1.1  European  football  market  overview  

A football club is an entertainment company, with the aim of give a show, get sportive results and

satisfy the fans and the community; reaching high levels, this translates in make economic results,

otherwise the aims are unreachable. Moreover, given the large number of consumers (followers), it

arises the opportunity to make profits.

Each club competes to excel in its market, which is the league where it plays, but it is also allied

with all the other clubs of the same league in trying to build the best product possible, to improve

their product quality with respect to other championships in order to improve the total league

market share, and then each team will compete for a most valiant slice of that with its rivals/allies.

Limiting ourselves to professional football, the context in which a football firm operates is large,

our first objective is to identify it in order to have an idea of the market value.

To determine size and potentiality of a football company, whether it is a single club or a league,

incomes are very significant, since a greater availability of money translates in grater probability to

provide better services to the customers/fans and to hire better talents, there is a correlation along

with cost of the team and results.
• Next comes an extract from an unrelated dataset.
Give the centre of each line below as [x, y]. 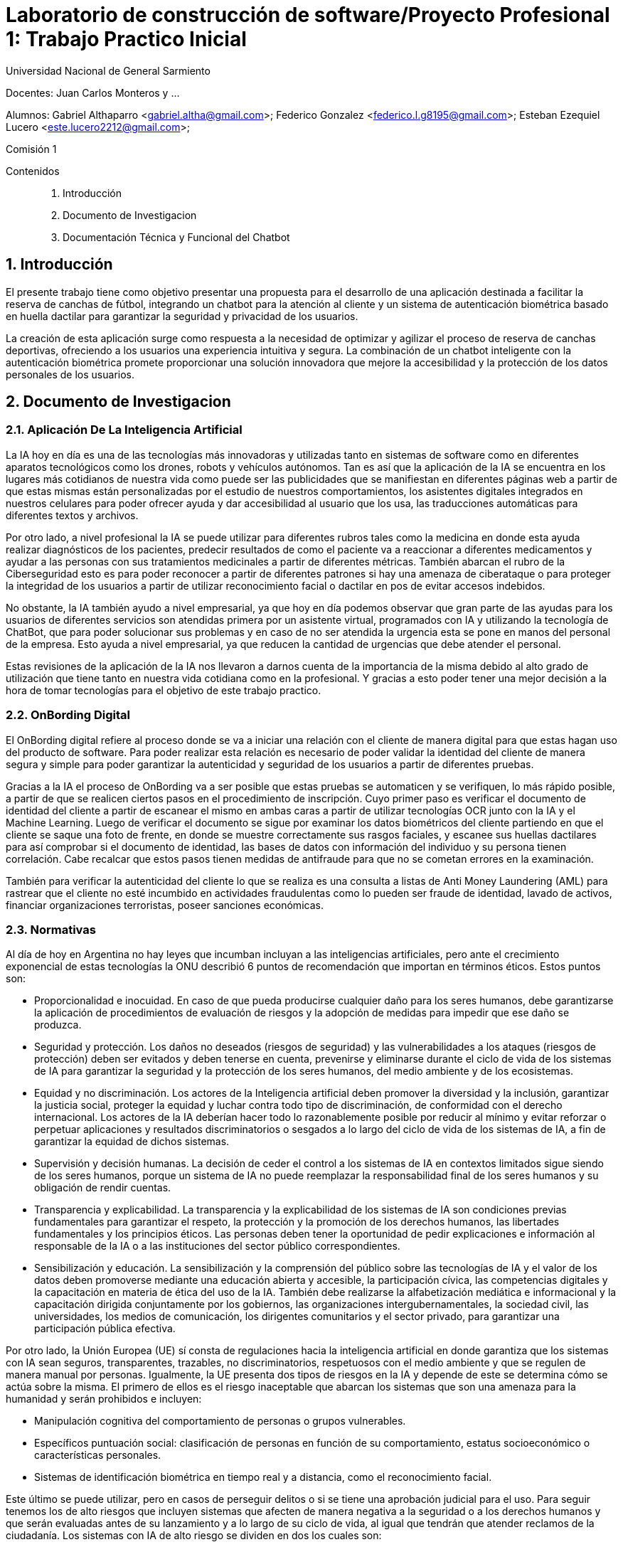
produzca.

In the next paragraphs, we’ll try to calculate how strong is it.

Moreover, new regulations of Financial fair play guarantee that a club should be in equilibrium

between what it gains and what it spends (with a tolerance range in these first years from

application), compliance with this law would mean no more exceptional investments in human

resources from willing owners, so even more focus on how to improve incomes; that’s why we are

starting talking about revenues which will remain a core indicator to value a club.

Let’s start with a general overview of the European football industry.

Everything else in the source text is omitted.